New Writing
- Categories: Literary magazine
- Founder: John Lehmann
- Founded: 1936
- Final issue: 1950
- Country: United Kingdom
- Language: English

= New Writing =

British modernist magazine

New Writing was a popular literary periodical in book format founded in 1936 by John Lehmann and committed to anti-fascism.

It featured leading poets and writers of the day such as W.H. Auden, V.S. Pritchett, Christopher Isherwood, Tom Wintringham, Stephen Spender, Ahmed Ali, Jim Phelan, Rex Warner, and B. L. Coombes. New Writing also published articles about Mass-Observation by Tom Harrisson.

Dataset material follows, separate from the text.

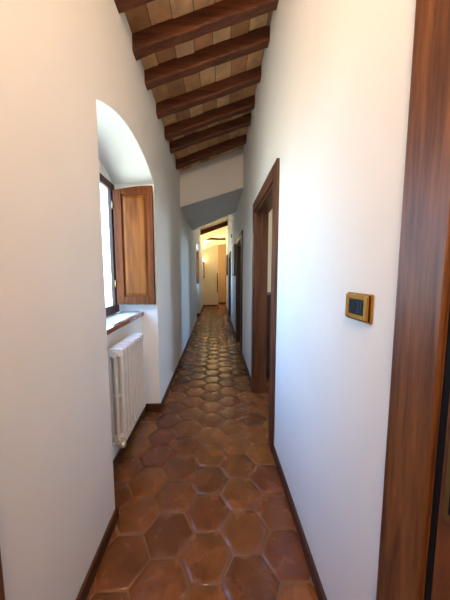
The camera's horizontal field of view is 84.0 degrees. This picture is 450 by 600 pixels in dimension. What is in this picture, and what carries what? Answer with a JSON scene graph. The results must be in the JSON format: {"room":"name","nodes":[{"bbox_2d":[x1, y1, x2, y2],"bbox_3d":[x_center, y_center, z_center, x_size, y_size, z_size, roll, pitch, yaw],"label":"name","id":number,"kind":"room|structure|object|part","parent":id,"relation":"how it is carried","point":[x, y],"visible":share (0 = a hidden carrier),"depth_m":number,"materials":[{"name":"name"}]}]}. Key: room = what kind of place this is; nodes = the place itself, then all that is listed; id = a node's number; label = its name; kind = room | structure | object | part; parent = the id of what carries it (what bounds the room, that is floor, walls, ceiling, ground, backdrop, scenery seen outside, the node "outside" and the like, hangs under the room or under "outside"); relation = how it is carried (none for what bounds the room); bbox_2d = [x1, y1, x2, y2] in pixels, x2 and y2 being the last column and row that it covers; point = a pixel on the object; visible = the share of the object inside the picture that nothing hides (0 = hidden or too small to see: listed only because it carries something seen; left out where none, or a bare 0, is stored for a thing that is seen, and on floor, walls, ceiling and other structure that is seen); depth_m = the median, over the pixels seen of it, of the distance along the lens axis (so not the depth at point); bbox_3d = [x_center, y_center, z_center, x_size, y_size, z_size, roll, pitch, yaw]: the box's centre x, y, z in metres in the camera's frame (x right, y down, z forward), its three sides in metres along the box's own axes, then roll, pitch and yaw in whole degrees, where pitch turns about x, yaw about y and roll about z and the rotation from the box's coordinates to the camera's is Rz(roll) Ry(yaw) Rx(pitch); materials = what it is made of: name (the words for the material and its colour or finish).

After having been approached by Lehmann to contribute a piece to the periodical, George Orwell developed a "sketch" he had had in mind for some time, and which appeared as "Shooting an Elephant", first published in the second number of the periodical, in Autumn 1936. A second piece by Orwell, "Marrakech", appeared in the Christmas 1939 edition.

==Penguin New Writing==
With New Writings future uncertain, Lehmann wrote New Writing in Europe for Pelican Books, a critical summary of the writers of the 1930s. Wintringham reintroduced Lehmann to Allen Lane of Penguin Books, who secured paper for Penguin New Writing, a monthly book-magazine, this time as a paperback, and which survived until 1950.